### Task objective
Look below. Copy each line that has "black" in it.

### Data to use
================================

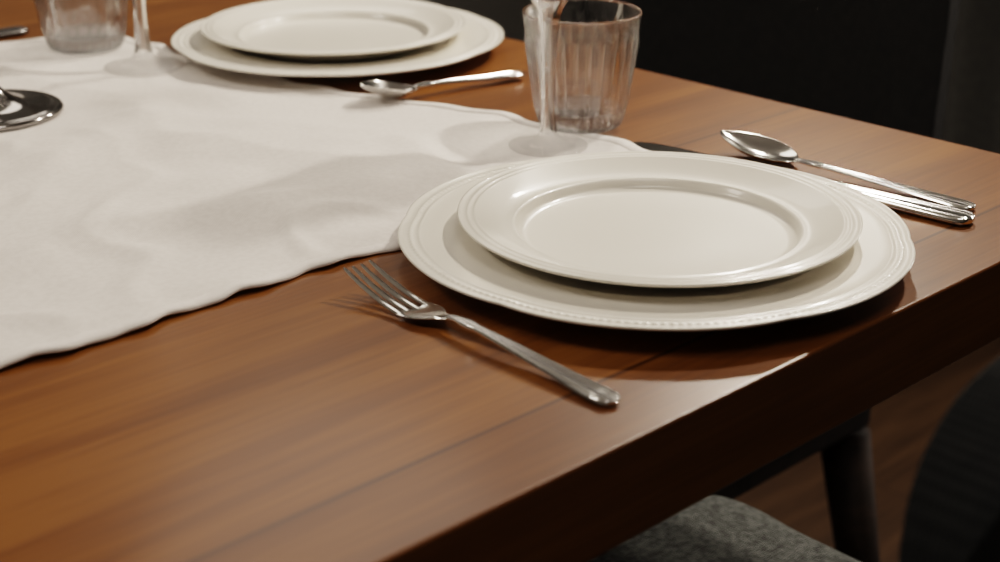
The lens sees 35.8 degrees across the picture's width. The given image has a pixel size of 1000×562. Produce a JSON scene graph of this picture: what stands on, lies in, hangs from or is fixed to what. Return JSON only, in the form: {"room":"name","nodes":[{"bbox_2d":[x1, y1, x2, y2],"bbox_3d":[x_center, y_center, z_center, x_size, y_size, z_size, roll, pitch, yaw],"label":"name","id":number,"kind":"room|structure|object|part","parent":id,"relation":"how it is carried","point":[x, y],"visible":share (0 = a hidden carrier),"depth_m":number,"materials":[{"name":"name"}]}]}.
{"room":"dining room","nodes":[
{"label":"dining room","id":0,"kind":"room"},
{"bbox_2d":[416,0,531,41],"bbox_3d":[-1.615,-1.083,2.003,4.600,2.600,0.100,-20,29,-40],"label":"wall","id":1,"kind":"structure","parent":0,"point":[508,14],"depth_m":3.77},
{"bbox_2d":[733,338,999,561],"bbox_3d":[-0.092,0.752,1.027,4.800,0.080,4.500,-20,29,-40],"label":"floor","id":2,"kind":"structure","parent":0,"point":[902,426],"depth_m":2.15,"materials":[{"name":"brown wood"}]},
{"bbox_2d":[0,0,999,561],"bbox_3d":[-0.624,0.386,0.825,1.800,0.750,1.038,-20,29,-40],"label":"dining table","id":3,"kind":"object","parent":2,"relation":"on","point":[302,418],"visible":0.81,"depth_m":0.67,"materials":[{"name":"brown wood"}]},
{"bbox_2d":[0,26,27,37],"bbox_3d":[-0.479,-0.180,1.221,0.232,0.005,0.020,-20,29,-41],"label":"knife","id":4,"kind":"object","parent":3,"relation":"on","point":[15,30],"visible":1,"depth_m":1.28,"materials":[{"name":"grey metal"}]},
{"bbox_2d":[0,36,648,368],"bbox_3d":[-0.571,0.012,0.729,1.346,0.015,0.582,-20,29,-40],"label":"table runner","id":5,"kind":"object","parent":3,"relation":"on","point":[165,182],"visible":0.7,"depth_m":0.91,"materials":[{"name":"white fabric"}]},
{"bbox_2d":[0,86,63,131],"bbox_3d":[-0.351,-0.188,1.032,0.101,0.158,0.101,-20,29,-40],"label":"candle holder","id":6,"kind":"object","parent":5,"relation":"on","point":[19,108],"visible":1,"depth_m":1.05,"materials":[{"name":"silver metal"}]},
{"bbox_2d":[34,0,128,54],"bbox_3d":[-0.331,-0.224,1.226,0.081,0.080,0.081,12,25,27],"label":"drinking glass","id":7,"kind":"object","parent":5,"relation":"on","point":[71,27],"visible":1,"depth_m":1.21,"materials":[{"name":"white"}]},
{"bbox_2d":[132,0,152,53],"bbox_3d":[-0.271,-0.277,1.135,0.090,0.246,0.090,7,23,16],"label":"wine glass","id":8,"kind":"object","parent":5,"relation":"on","point":[141,30],"visible":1,"depth_m":1.17,"materials":[{"name":"white"}]},
{"bbox_2d":[531,0,567,133],"bbox_3d":[0.031,-0.181,0.952,0.075,0.205,0.075,14,26,32],"label":"wine glass","id":9,"kind":"object","parent":5,"relation":"on","point":[549,12],"visible":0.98,"depth_m":0.96,"materials":[{"name":"white"}]},
{"bbox_2d":[171,8,503,76],"bbox_3d":[-0.128,-0.190,1.232,0.262,0.012,0.260,-2,22,-5],"label":"dinner plate","id":10,"kind":"object","parent":3,"relation":"on","point":[480,35],"visible":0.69,"depth_m":1.17,"materials":[{"name":"beige ceramic"}]},
{"bbox_2d":[200,0,465,61],"bbox_3d":[-0.131,-0.197,1.231,0.209,0.017,0.209,-13,25,-30],"label":"plate","id":11,"kind":"object","parent":10,"relation":"on","point":[303,30],"visible":1,"depth_m":1.25,"materials":[{"name":"beige ceramic"}]},
{"bbox_2d":[360,71,524,97],"bbox_3d":[-0.040,-0.145,1.116,0.138,0.014,0.031,-14,26,-32],"label":"spoon","id":12,"kind":"object","parent":3,"relation":"on","point":[388,89],"visible":1,"depth_m":1.11,"materials":[{"name":"silver metal"}]},
{"bbox_2d":[360,80,416,97],"bbox_3d":[-0.079,-0.136,1.091,0.045,0.014,0.031,-14,26,-32],"label":"bowl","id":13,"kind":"object","parent":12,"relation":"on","point":[388,89],"depth_m":1.09,"materials":[{"name":"silver metal"}]},
{"bbox_3d":[-0.022,-0.146,1.129,0.094,0.007,0.012,-14,26,-32],"label":"handle","id":14,"kind":"part","parent":12,"relation":"part of","materials":[{"name":"silver metal"}]},
{"bbox_2d":[343,260,620,404],"bbox_3d":[-0.011,0.021,0.706,0.021,0.012,0.177,-19,28,-39],"label":"fork","id":15,"kind":"object","parent":3,"relation":"on","point":[585,387],"visible":1,"depth_m":0.70,"materials":[{"name":"silver metal"}]},
{"bbox_3d":[0.013,0.033,0.683,0.013,0.008,0.107,-19,28,-39],"label":"handle","id":16,"kind":"part","parent":15,"relation":"part of","materials":[{"name":"silver metal"}]},
{"bbox_2d":[522,0,641,133],"bbox_3d":[0.053,-0.141,1.022,0.078,0.076,0.078,18,28,37],"label":"drinking glass","id":17,"kind":"object","parent":3,"relation":"on","point":[598,40],"visible":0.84,"depth_m":1.00,"materials":[{"name":"white"}]},
{"bbox_2d":[397,151,914,330],"bbox_3d":[0.080,-0.023,0.814,0.268,0.012,0.266,13,25,29],"label":"dinner plate","id":18,"kind":"object","parent":3,"relation":"on","point":[431,236],"visible":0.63,"depth_m":0.75,"materials":[{"name":"beige ceramic"}]},
{"bbox_2d":[457,151,862,287],"bbox_3d":[0.082,-0.029,0.813,0.209,0.017,0.209,7,23,16],"label":"plate","id":19,"kind":"object","parent":18,"relation":"on","point":[630,218],"visible":1,"depth_m":0.83,"materials":[{"name":"beige ceramic"}]},
{"bbox_2d":[632,142,974,224],"bbox_3d":[0.173,-0.062,0.925,0.232,0.005,0.020,18,28,37],"label":"knife","id":20,"kind":"object","parent":3,"relation":"on","point":[943,213],"visible":0.6,"depth_m":0.87,"materials":[{"name":"silver metal"}]},
{"bbox_3d":[0.127,-0.076,0.962,0.110,0.003,0.020,18,28,37],"label":"blade","id":21,"kind":"part","parent":20,"relation":"part of","materials":[{"name":"silver metal"}]},
{"bbox_3d":[0.214,-0.048,0.891,0.122,0.005,0.018,18,28,37],"label":"handle","id":22,"kind":"part","parent":20,"relation":"part of","materials":[{"name":"silver metal"}]},
{"bbox_2d":[720,130,975,209],"bbox_3d":[0.204,-0.068,0.930,0.175,0.012,0.034,19,29,39],"label":"spoon","id":23,"kind":"object","parent":3,"relation":"on","point":[759,147],"visible":1,"depth_m":0.95,"materials":[{"name":"silver metal"}]},
{"bbox_2d":[720,130,798,162],"bbox_3d":[0.161,-0.083,0.967,0.057,0.012,0.034,19,29,39],"label":"bowl","id":24,"kind":"object","parent":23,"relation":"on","point":[759,147],"depth_m":0.97,"materials":[{"name":"silver metal"}]},
{"bbox_3d":[0.225,-0.058,0.913,0.120,0.006,0.013,19,29,39],"label":"handle","id":25,"kind":"part","parent":23,"relation":"part of","materials":[{"name":"silver metal"}]},
{"bbox_2d":[616,0,959,561],"bbox_3d":[0.100,0.067,1.459,0.490,0.870,0.456,-20,29,-40],"label":"dining chair","id":26,"kind":"object","parent":2,"relation":"on","point":[885,63],"visible":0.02,"depth_m":1.45,"materials":[{"name":"black fabric"}]},
{"bbox_3d":[0.248,-0.212,1.500,0.085,0.382,0.430,-20,29,-40],"label":"backrest","id":27,"kind":"part","parent":26,"relation":"part of","materials":[{"name":"black fabric"}]},
{"bbox_3d":[0.090,0.122,1.470,0.375,0.030,0.370,-20,29,-40],"label":"seat frame","id":28,"kind":"part","parent":26,"relation":"part of","materials":[{"name":"brown wood"}]},
{"bbox_3d":[0.352,0.309,1.533,0.104,0.366,0.049,0,22,1],"label":"leg","id":29,"kind":"part","parent":26,"relation":"part of","materials":[{"name":"brown wood"}]},
{"bbox_2d":[589,357,999,561],"bbox_3d":[0.158,0.308,0.891,0.442,0.845,0.487,-20,29,-40],"label":"dining chair","id":30,"kind":"object","parent":2,"relation":"on","point":[952,514],"visible":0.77,"depth_m":0.50,"materials":[{"name":"grey fabric"}]},
{"bbox_3d":[0.142,0.287,0.900,0.420,0.088,0.441,-20,29,-40],"label":"seat","id":31,"kind":"part","parent":30,"relation":"part of","materials":[{"name":"grey fabric"}]},
{"bbox_3d":[0.299,0.137,0.663,0.420,0.357,0.084,-20,29,-40],"label":"backrest","id":32,"kind":"part","parent":30,"relation":"part of","materials":[{"name":"grey fabric"}]},
{"bbox_3d":[1.604,-1.097,2.039,0.100,2.600,4.300,-20,29,-40],"label":"wall","id":33,"kind":"structure","parent":0,"visible":0},
{"bbox_2d":[941,0,999,153],"bbox_3d":[0.984,-1.183,2.483,0.070,2.400,1.100,-20,29,-40],"label":"curtain","id":34,"kind":"object","parent":33,"relation":"hanging from","point":[972,108],"visible":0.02,"depth_m":2.90,"materials":[{"name":"grey fabric"}]}
]}

================================

### Exercise answer
{"bbox_2d":[616,0,959,561],"bbox_3d":[0.100,0.067,1.459,0.490,0.870,0.456,-20,29,-40],"label":"dining chair","id":26,"kind":"object","parent":2,"relation":"on","point":[885,63],"visible":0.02,"depth_m":1.45,"materials":[{"name":"black fabric"}]},
{"bbox_3d":[0.248,-0.212,1.500,0.085,0.382,0.430,-20,29,-40],"label":"backrest","id":27,"kind":"part","parent":26,"relation":"part of","materials":[{"name":"black fabric"}]},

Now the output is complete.